Non riesco davvero a pensare a un modo migliore per onorare questo momento che indossare un pezzo di questo oro liquido attorno al collo e sul cuore.

Dopo aver eseguito una piccola e rapida procedura per sistemare la sua chiusura, le cose sono migliorate per noi. Abbiamo continuato ad allattarla per poco meno di due anni e non dimenticherò mai l'ultima volta che l'ho allattata. L'ho cullata sulla stessa sedia su cui eravamo stati dalle notti insonni e dolorose del neonato, e le ho detto a bassa voce che dopo quella notte non avrebbe più avuto il latte della mamma. Alcune lacrime mi sono scese sul viso mentre guardavo il mio piccolo cherubino succhiarmi il suo liquido magico per l'ultima volta. Mentre si addormentava e si sbloccava, una piccola goccia di latte le uscì dall'angolo della bocca proprio come faceva quando era nuova di zecca. L'ho fissata per un po', poi l'ho presa in braccio e l'ho abbracciata forte a me mentre piangevo ancora un po'; ci siamo cullati ancora un po' e mi sono immersa nella nostra ultima sessione di allattamento al seno.

Quello che era iniziato come un viaggio straziante si è trasformato in qualcosa di più speciale di quanto avrei mai potuto immaginare. Sapevo come calmare ogni pianto, curare ogni malattia, porre rimedio a ogni ansia e confortare la mia bambina in ogni momento difficile che avesse vissuto.
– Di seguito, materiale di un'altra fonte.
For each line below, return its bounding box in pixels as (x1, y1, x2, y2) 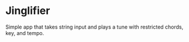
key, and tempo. (5, 29, 44, 36)
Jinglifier (5, 4, 50, 17)
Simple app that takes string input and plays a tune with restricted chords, (5, 23, 184, 30)
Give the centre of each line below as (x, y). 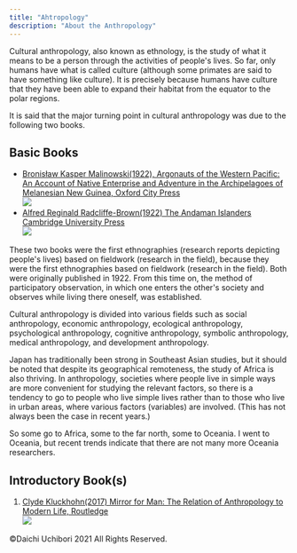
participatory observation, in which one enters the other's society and (137, 288)
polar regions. (35, 98)
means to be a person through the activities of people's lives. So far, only (143, 60)
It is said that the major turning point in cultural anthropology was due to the (148, 115)
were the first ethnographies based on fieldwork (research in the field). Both (148, 269)
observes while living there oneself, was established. (106, 297)
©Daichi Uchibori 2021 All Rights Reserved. (88, 539)
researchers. (32, 453)
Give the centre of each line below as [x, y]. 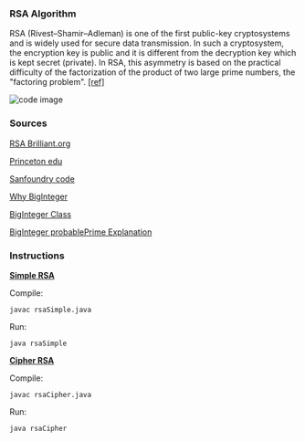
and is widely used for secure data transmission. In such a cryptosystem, [147, 43]
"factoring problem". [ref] [57, 82]
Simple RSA [32, 275]
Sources [28, 123]
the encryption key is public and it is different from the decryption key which [153, 53]
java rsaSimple [38, 343]
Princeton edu [36, 161]
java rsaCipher [38, 428]

Ho avuto difficoltà a rinunciare a questo superpotere che mi è stato conferito alla sua nascita. Naturalmente, avrei potuto consolarla e aiutarla a guarire fisicamente ed emotivamente in altri modi, ma niente sarebbe mai stato così importante per me come l’allattamento al seno. È stato qualcosa che abbiamo realizzato insieme, qualcosa che mi ha insegnato più su me stesso di quanto qualsiasi cosa nella vita avesse avuto fino a quel momento. Avevo fiducia in me stessa come madre e come persona perché abbiamo trionfato in quei giorni difficili senza arrenderci.

Mentre tengo in braccio e allatto il bambino numero due, sento tutte quelle stesse cose. Ma questa volta, quando il nostro viaggio verso l'allattamento al seno giungerà al termine, avrò un gioiello per celebrare questo momento della mia vita, e non riesco davvero a pensare a un modo migliore per onorare questo momento che indossare un pezzo di questo oro liquido intorno al collo e sul cuore.